You could copy a substring from text into an array with the statements:

String text = "To be or not to be";
char[] textArray = new char[3];
text.getChars(9, 12, textArray, 0);

This will copy characters from text at index positions 9 to 11 inclusive, so textArray[0] will be 'n', textArray[1] will be 'o', and textArray[2] will be 't'.

You can also extract characters into a byte array using the getBytes() method in the class String. This converts the original string characters into the character encoding used by the underlying operating system - which is usually ASCII. For example:

String text = "To be or not to be";         // Define a string
byte[] textArray = text.getBytes();         // Get equivalent byte array

The byte array textArray will contain the same characters as in the String object, but stored as 8-bit characters. The conversion of characters from Unicode to 8-bit bytes will be in accordance with the default encoding for your system. This will typically mean that the upper byte of the Unicode character is discarded resulting in the ASCII equivalent.

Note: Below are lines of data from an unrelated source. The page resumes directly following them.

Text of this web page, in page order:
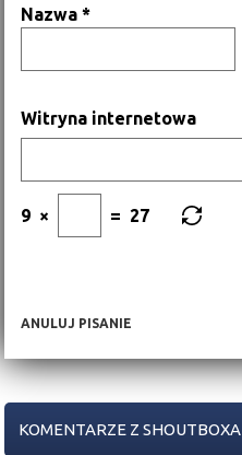
ANULUJ PISANIE
Nazwa*
Witryna internetowa
9 × = 27
KOMENTARZE Z SHOUTBOXA
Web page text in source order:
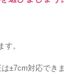
。
±7cm対応できま
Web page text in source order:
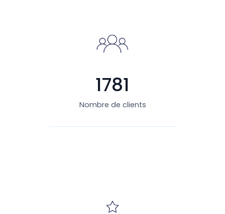
1781
Nombre de clients
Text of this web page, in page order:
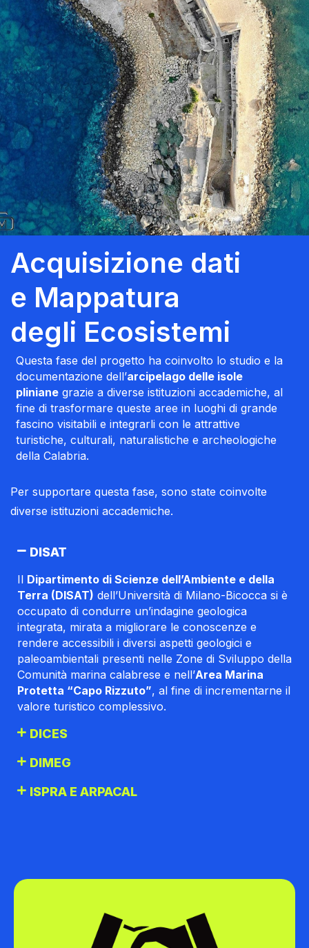
Acquisizione dati
e Mappatura
degli Ecosistemi
Questa fase del progetto ha coinvolto lo studio e la
documentazione dell’arcipelago delle isole
plinianegrazie a diverse istituzioni accademiche, al
fine di trasformare queste aree in luoghi di grande
fascino visitabili e integrarli con le attrattive
turistiche, culturali, naturalistiche e archeologiche
della Calabria.
Per supportare questa fase, sono state coinvolte
diverse istituzioni accademiche.
DISAT
Il Dipartimento di Scienze dell’Ambiente e della
Terra (DISAT) dell’Università di Milano-Bicocca si è
occupato di condurre un’indagine geologica
integrata, mirata a migliorare le conoscenze e
rendere accessibili i diversi aspetti geologici e
paleoambientali presenti nelle Zone di Sviluppo della
Comunità marina calabrese e nell’Area Marina
Protetta “Capo Rizzuto”, al fine di incrementarne il
valore turistico complessivo.
DICES
DIMEG
ISPRA E ARPACAL
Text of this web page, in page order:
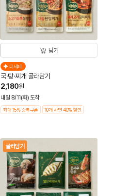
담기
더세페
국·탕·찌개 골라담기
2,180원
내일 8/11(화) 도착
최대 15% 중복쿠폰 10개 사면 40% 할인
골라담기
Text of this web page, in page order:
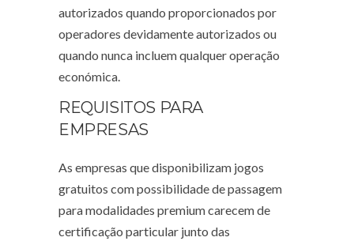
autorizados quando proporcionados por
operadores devidamente autorizados ou
quando nunca incluem qualquer operação
económica.
REQUISITOS PARA
EMPRESAS
As empresas que disponibilizam jogos
gratuitos com possibilidade de passagem
para modalidades premium carecem de
certificação particular junto das
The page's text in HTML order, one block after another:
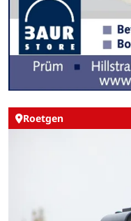
Roetgen
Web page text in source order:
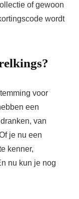
of gewoon
wordt
voor
een
van
je nu een
kenner,
nu kun je nog
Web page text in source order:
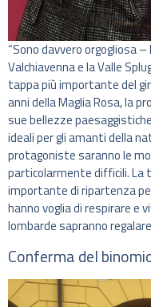
“Sono davvero orgogliosa
Valchiavenna e la Valle
tappa più importante del
anni della Maglia Rosa, la
sue bellezze
ideali per gli amanti della
protagoniste saranno le
particolarmente difficili. La
importante di ripartenza
hanno voglia di respirare e
lombarde sapranno
Conferma del

Creating String Objects from Character Arrays

The String class also has a static method, copyValueOf(), to create a String object from an array of type char[]. You will recall that a static method of a class can be used even if no objects of the class exist.

Suppose you have an array defined as:

char[] textArray = {'T', 'o', ' ', 'b', 'e', ' ', 'o', 'r', ' ',
                    'n', 'o', 't', ' ', 't', 'o', ' ', 'b', 'e' };

You can then create a String object with the statement:

String text = String.copyValueOf(textArray);

This will result in the object text referencing the string To be or not to be.

Another version of the copyValueOf() method can create a string from a subset of the array elements. It requires two additional arguments to specify the index of the first character in the array to be extracted and the count of the number of characters to be extracted. With the array defined as previously, the statement:

String text = String.copyValueOf(textArray, 9, 3);

extracts three characters starting with textArray[9], so text will contain the string not after this operation.